= WHAT TO DO =
Return each line of the data below verbatim; pictures are to be left out.

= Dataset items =
══════════════════════════════
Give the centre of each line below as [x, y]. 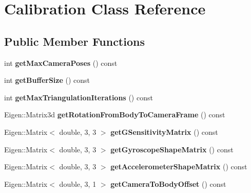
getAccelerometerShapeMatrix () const [179, 166]
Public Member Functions [74, 41]
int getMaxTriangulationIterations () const [79, 97]
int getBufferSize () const [47, 80]
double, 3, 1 [78, 183]
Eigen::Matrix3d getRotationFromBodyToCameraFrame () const [115, 115]
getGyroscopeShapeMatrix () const [172, 149]
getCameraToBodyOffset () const [168, 183]
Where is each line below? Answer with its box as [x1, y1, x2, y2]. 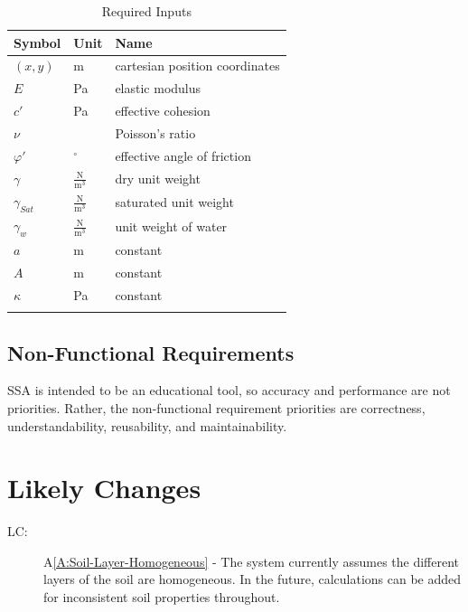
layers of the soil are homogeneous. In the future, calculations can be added [43, 570, 462, 588]
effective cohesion [115, 101, 211, 120]
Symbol [14, 33, 61, 52]
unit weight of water [115, 217, 228, 236]
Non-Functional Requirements [7, 338, 295, 366]
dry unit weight [115, 168, 201, 187]
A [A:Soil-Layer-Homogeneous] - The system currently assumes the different [43, 551, 460, 570]
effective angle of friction [115, 146, 251, 165]
══════════════════════════════
= TASK ANSWER =
Give the centre of each line below as [x, y]. 
getAccelerometerShapeMatrix () const [179, 166]
Public Member Functions [74, 41]
int getMaxTriangulationIterations () const [79, 97]
int getBufferSize () const [47, 80]
double, 3, 1 [78, 183]
Eigen::Matrix3d getRotationFromBodyToCameraFrame () const [115, 115]
getGyroscopeShapeMatrix () const [172, 149]
getCameraToBodyOffset () const [168, 183]
Where is each line below? Answer with its box as [x1, y1, x2, y2]. 
layers of the soil are homogeneous. In the future, calculations can be added [43, 570, 462, 588]
effective cohesion [115, 101, 211, 120]
Symbol [14, 33, 61, 52]
unit weight of water [115, 217, 228, 236]
Non-Functional Requirements [7, 338, 295, 366]
dry unit weight [115, 168, 201, 187]
A [A:Soil-Layer-Homogeneous] - The system currently assumes the different [43, 551, 460, 570]
effective angle of friction [115, 146, 251, 165]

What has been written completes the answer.